A majority of the individuals’ Schirmer’s results were within normal range in the present study. Similar normal findings of Schirmer’s test have been found by previous researchers^12,14. This finding is not surprising as the poor diagnostic ability of the Schirmer’s test for detecting ocular surface dysfunction has been well recorded in the literature¹⁵. The Schirmer’s test has shown normal results in many previous studies conducted among established dry eye population¹⁵.

The lack of correlation between the OSDI scores and the Schirmer’s results is also not surprising, as this finding is consistent with most of the previous studies where the signs and symptoms of ocular surface disorders, particularly that of the dry eyes, are not correlated with one another¹⁶. It is postulated that dry eye is a multifactorial disorder, and different mechanisms and factors act in compliment or may act independently to elicit the symptomatology of this condition¹⁷.

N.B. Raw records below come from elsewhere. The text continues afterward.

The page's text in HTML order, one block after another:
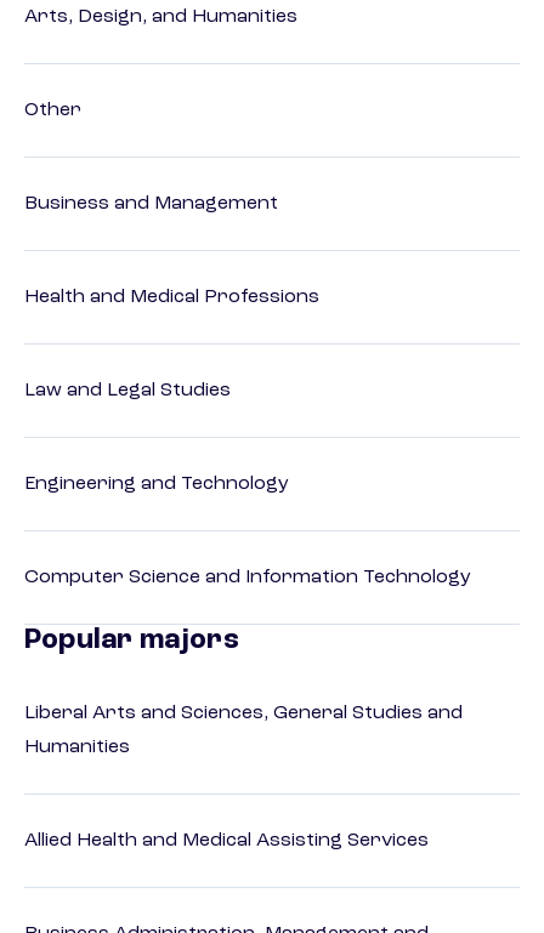
Arts, Design, and Humanities
Other
Business and Management
Health and Medical Professions
Law and Legal Studies
Engineering and Technology
Computer Science and Information Technology
Popular majors
Liberal Arts and Sciences, General Studies and
Humanities
Allied Health and Medical Assisting Services
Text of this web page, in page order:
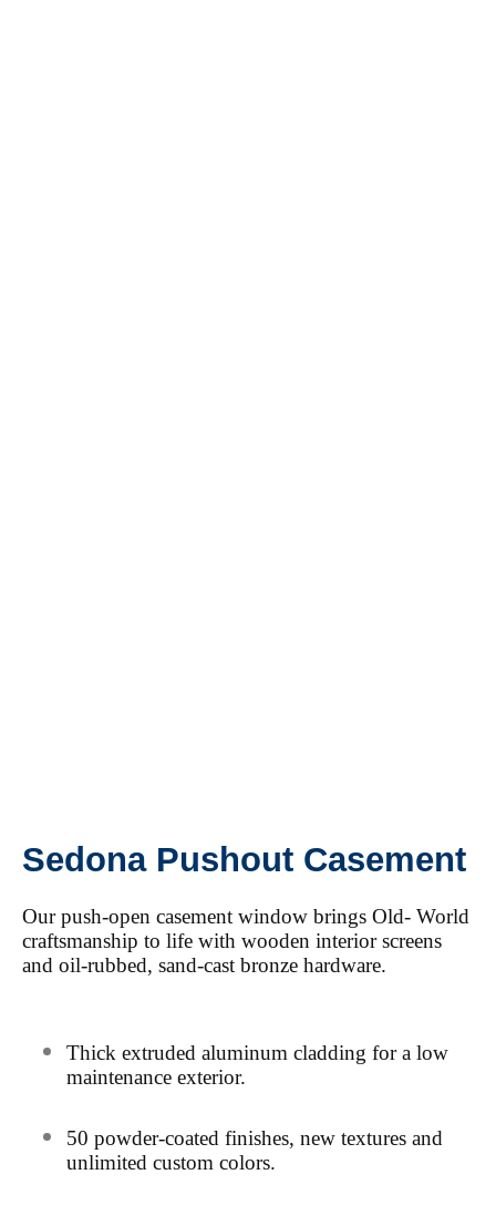
Sedona Pushout Casement
Our push-open casement window brings Old- World
craftsmanship to life with wooden interior screens
and oil-rubbed, sand-cast bronze hardware.
Thick extruded aluminum cladding for a low
maintenance exterior.
50 powder-coated finishes, new textures and
unlimited custom colors.
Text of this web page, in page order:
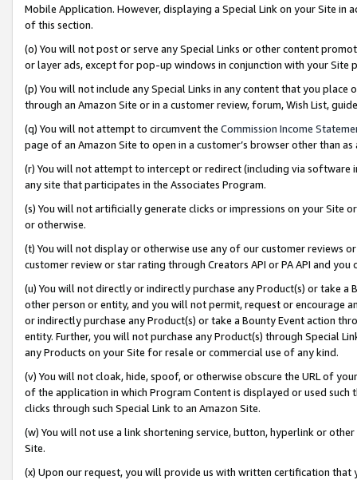
Mobile Application. However, displaying a Special Link on your Site
of this section.
(o) You will not post or serve any Special Links or other content
or layer ads, except for pop-up windows in conjunction with your
(p) You will not include any Special Links in any content that you
through an Amazon Site or in a customer review, forum, Wish List,
(q) You will not attempt to circumvent the Commission Income
page of an Amazon Site to open in a customer’s browser other than
(r) You will not attempt to intercept or redirect (including via software
any site that participates in the Associates Program.
(s) You will not artificially generate clicks or impressions on your Site
or otherwise.
(t) You will not display or otherwise use any of our customer reviews
customer review or star rating through Creators API or PA API and
(u) You will not directly or indirectly purchase any Product(s) or take
other person or entity, and you will not permit, request or encourage
or indirectly purchase any Product(s) or take a Bounty Event action
entity. Further, you will not purchase any Product(s) through Special
any Products on your Site for resale or commercial use of any kind.
(v) You will not cloak, hide, spoof, or otherwise obscure the URL of
of the application in which Program Content is displayed or used
clicks through such Special Link to an Amazon Site.
(w) You will not use a link shortening service, button, hyperlink or
Site.
(x) Upon our request, you will provide us with written certification
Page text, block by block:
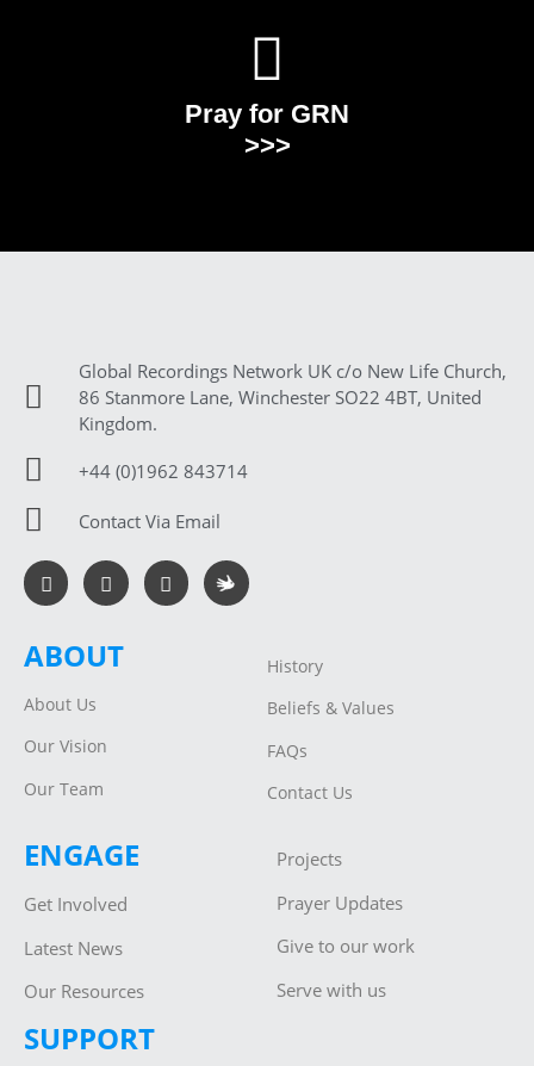
Pray for GRN
>>>
Global Recordings Network UK c/o New Life Church,
86 Stanmore Lane, Winchester SO22 4BT, United
Kingdom.
+44 (0)1962 843714
Contact Via Email
ABOUT
About Us
Our Vision
Our Team
History
Beliefs & Values
FAQs
Contact Us
ENGAGE
Get Involved
Latest News
Our Resources
SUPPORT
Projects
Prayer Updates
Give to our work
Serve with us
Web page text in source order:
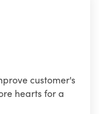
customer's
hearts for a
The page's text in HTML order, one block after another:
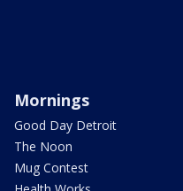
Mornings
Good Day Detroit
The Noon
Mug Contest
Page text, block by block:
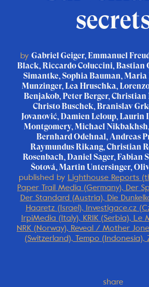
by Gabriel Geiger, Emmanuel
Black, Riccardo Coluccini, Bastian
Simantke, Sophia Bauman, Maria
Munzinger, Lea Hruschka,
Benjakob, Peter Berger,
Christo Buschek, Branislav
Jovanović, Damien Leloup, Laurin
Montgomery, Michael
Bernhard Odehnal, Andreas
Raymundus Rikang, Christian
Rosenbach, Daniel Sager, Fabian
Šotová, Martin Untersinger,
published by Lighthouse Reports
Paper Trail Media (Germany), Der
Der Standard (Austria), Die
Haaretz (Israel), Investigace.cz
IrpiMedia (Italy), KRIK (Serbia), Le
NRK (Norway), Reveal / Mother
(Switzerland), Tempo (Indonesia),
share
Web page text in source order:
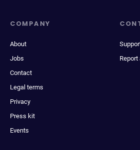
COMPANY
About
Jobs
Contact
Legal terms
Privacy
Press kit
Events
Report
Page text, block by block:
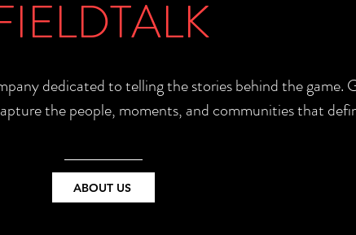
dedicated to telling the stories behind the game.
the people, moments, and communities that
ABOUT US
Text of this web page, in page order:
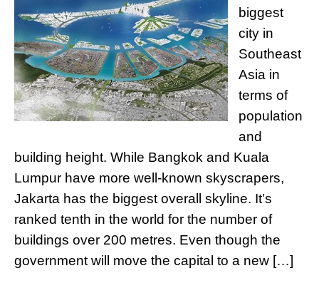
biggest
city in
Southeast
Asia in
terms of
population
and
building height. While Bangkok and Kuala
Lumpur have more well-known skyscrapers,
Jakarta has the biggest overall skyline. It’s
ranked tenth in the world for the number of
buildings over 200 metres. Even though the
government will move the capital to a new […]
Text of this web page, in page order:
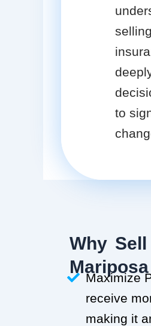
to
Why
Maximize
receive
making it
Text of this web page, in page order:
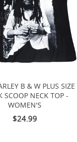
B & W PLUS SIZE
SCOOP NECK TOP -
WOMEN'S
$24.99
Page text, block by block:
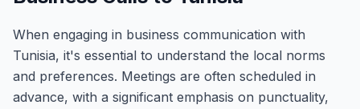
When engaging in business communication with
Tunisia, it's essential to understand the local norms
and preferences. Meetings are often scheduled in
advance, with a significant emphasis on punctuality,
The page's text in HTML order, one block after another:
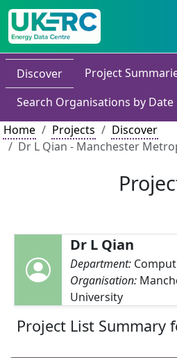
Discover
Project
Search Organisations by Date
Home
Projects
Discover
Dr L Qian - Manchester
Dr L Qian
Department:
Organisation:
University
Project List Summary

The weak but statistically significant positive correlation between the OSDI score and duration of holding the current job (years) suggests that the longer the exposure, the more severe the symptoms. However, the finding that the mean symptom score is not significantly different between individuals who have held the job for 5–10 years and in those over 10 years signifies that exposure to ambient air pollution over 5 years poses a significant impact on the ocular surface. Furthermore, the higher odds of having ocular symptoms in individuals with over 10 years of holding the job suggests that the effect of air pollution on the ocular surface may have a cumulative effect over the years until symptoms start to appear.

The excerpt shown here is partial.